> [TASK ITEM]: From the first line to the last, transcribe the material exactly.

> [RECORDS TO PROCESS]:
+===+
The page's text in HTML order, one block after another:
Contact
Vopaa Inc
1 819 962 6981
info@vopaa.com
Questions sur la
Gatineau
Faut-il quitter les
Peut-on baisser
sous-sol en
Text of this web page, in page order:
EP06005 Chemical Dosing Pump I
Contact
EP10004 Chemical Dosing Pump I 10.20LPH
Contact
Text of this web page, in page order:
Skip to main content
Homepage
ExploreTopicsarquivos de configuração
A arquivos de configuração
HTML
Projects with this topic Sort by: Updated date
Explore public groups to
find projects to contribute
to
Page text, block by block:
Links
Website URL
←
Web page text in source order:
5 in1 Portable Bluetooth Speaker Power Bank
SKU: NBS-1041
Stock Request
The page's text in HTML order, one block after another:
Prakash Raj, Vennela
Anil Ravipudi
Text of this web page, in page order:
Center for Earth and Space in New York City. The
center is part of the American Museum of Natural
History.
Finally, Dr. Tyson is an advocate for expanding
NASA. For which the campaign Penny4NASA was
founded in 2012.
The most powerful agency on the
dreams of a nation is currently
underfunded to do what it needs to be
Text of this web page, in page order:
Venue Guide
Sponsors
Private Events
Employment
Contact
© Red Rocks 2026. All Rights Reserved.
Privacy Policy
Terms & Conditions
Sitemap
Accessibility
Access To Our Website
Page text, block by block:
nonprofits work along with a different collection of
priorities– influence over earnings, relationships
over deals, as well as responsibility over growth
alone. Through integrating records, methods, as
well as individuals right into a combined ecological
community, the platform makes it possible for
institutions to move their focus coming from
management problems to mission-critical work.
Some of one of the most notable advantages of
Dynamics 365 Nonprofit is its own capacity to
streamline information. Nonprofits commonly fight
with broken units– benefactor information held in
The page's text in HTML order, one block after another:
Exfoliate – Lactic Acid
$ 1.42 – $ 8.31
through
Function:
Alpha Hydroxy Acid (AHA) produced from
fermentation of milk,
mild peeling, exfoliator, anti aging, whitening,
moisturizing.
+===+
> [RESPONSE FOR THIS EXERCISE]:
The page's text in HTML order, one block after another:
Contact
Vopaa Inc
1 819 962 6981
info@vopaa.com
Questions sur la
Gatineau
Faut-il quitter les
Peut-on baisser
sous-sol en
Text of this web page, in page order:
EP06005 Chemical Dosing Pump I
Contact
EP10004 Chemical Dosing Pump I 10.20LPH
Contact
Text of this web page, in page order:
Skip to main content
Homepage
ExploreTopicsarquivos de configuração
A arquivos de configuração
HTML
Projects with this topic Sort by: Updated date
Explore public groups to
find projects to contribute
to
Page text, block by block:
Links
Website URL
←
Web page text in source order:
5 in1 Portable Bluetooth Speaker Power Bank
SKU: NBS-1041
Stock Request
The page's text in HTML order, one block after another:
Prakash Raj, Vennela
Anil Ravipudi
Text of this web page, in page order:
Center for Earth and Space in New York City. The
center is part of the American Museum of Natural
History.
Finally, Dr. Tyson is an advocate for expanding
NASA. For which the campaign Penny4NASA was
founded in 2012.
The most powerful agency on the
dreams of a nation is currently
underfunded to do what it needs to be
Text of this web page, in page order:
Venue Guide
Sponsors
Private Events
Employment
Contact
© Red Rocks 2026. All Rights Reserved.
Privacy Policy
Terms & Conditions
Sitemap
Accessibility
Access To Our Website
Page text, block by block:
nonprofits work along with a different collection of
priorities– influence over earnings, relationships
over deals, as well as responsibility over growth
alone. Through integrating records, methods, as
well as individuals right into a combined ecological
community, the platform makes it possible for
institutions to move their focus coming from
management problems to mission-critical work.
Some of one of the most notable advantages of
Dynamics 365 Nonprofit is its own capacity to
streamline information. Nonprofits commonly fight
with broken units– benefactor information held in
The page's text in HTML order, one block after another:
Exfoliate – Lactic Acid
$ 1.42 – $ 8.31
through
Function:
Alpha Hydroxy Acid (AHA) produced from
fermentation of milk,
mild peeling, exfoliator, anti aging, whitening,
moisturizing.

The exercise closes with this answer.